:: Data for the task
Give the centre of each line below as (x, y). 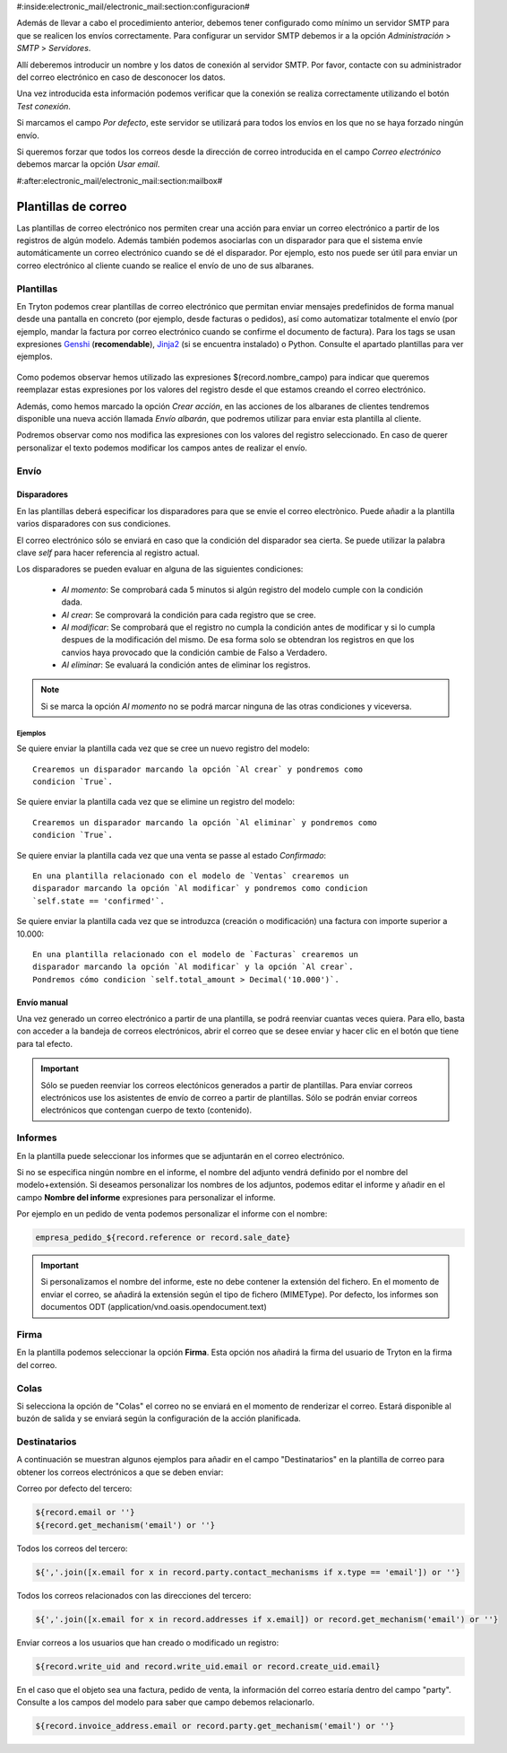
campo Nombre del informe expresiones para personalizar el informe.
::::
:: Data for the task
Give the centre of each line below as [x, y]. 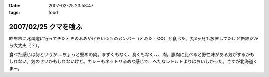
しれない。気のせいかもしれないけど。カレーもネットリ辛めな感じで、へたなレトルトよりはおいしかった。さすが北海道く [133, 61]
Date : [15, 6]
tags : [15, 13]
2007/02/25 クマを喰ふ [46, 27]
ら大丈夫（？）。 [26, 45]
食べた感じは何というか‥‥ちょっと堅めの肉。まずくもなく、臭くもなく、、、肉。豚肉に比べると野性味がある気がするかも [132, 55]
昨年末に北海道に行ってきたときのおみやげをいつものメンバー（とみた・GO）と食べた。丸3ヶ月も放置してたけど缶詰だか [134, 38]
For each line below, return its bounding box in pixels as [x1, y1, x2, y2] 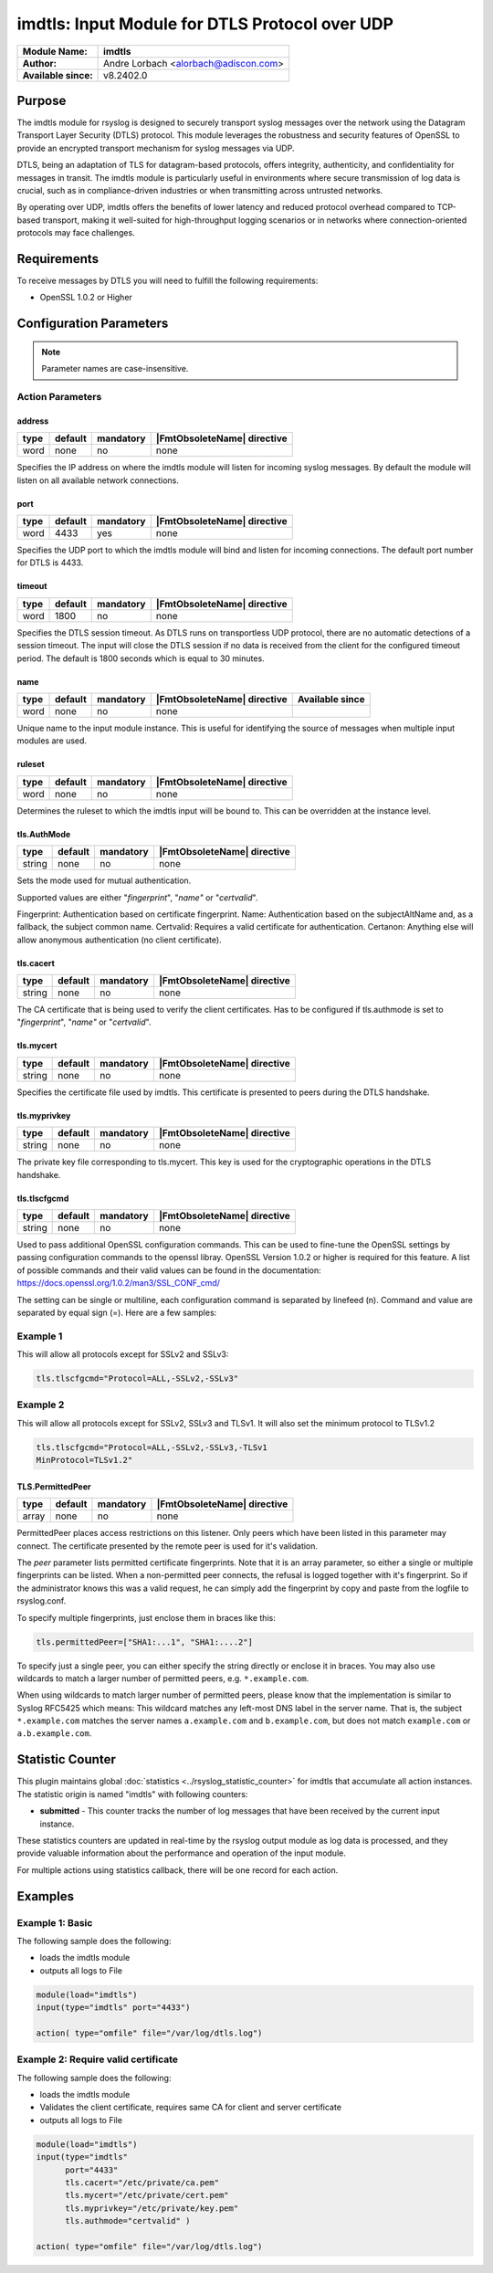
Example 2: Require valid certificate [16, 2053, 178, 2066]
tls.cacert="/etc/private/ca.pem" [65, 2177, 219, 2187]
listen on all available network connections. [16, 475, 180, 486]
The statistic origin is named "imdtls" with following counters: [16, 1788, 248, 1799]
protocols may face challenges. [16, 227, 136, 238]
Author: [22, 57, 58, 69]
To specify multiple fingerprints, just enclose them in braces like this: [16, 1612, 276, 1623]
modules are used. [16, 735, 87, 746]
::::
From the listing above, repeat only the lines between the line containing "Give the centre of each line below as (x, y)." and the line containing "campo Nombre del", those two included. Pictures are not part of the copy.

Give the centre of each line below as (x, y). 
campo Nombre del informe expresiones para personalizar el informe.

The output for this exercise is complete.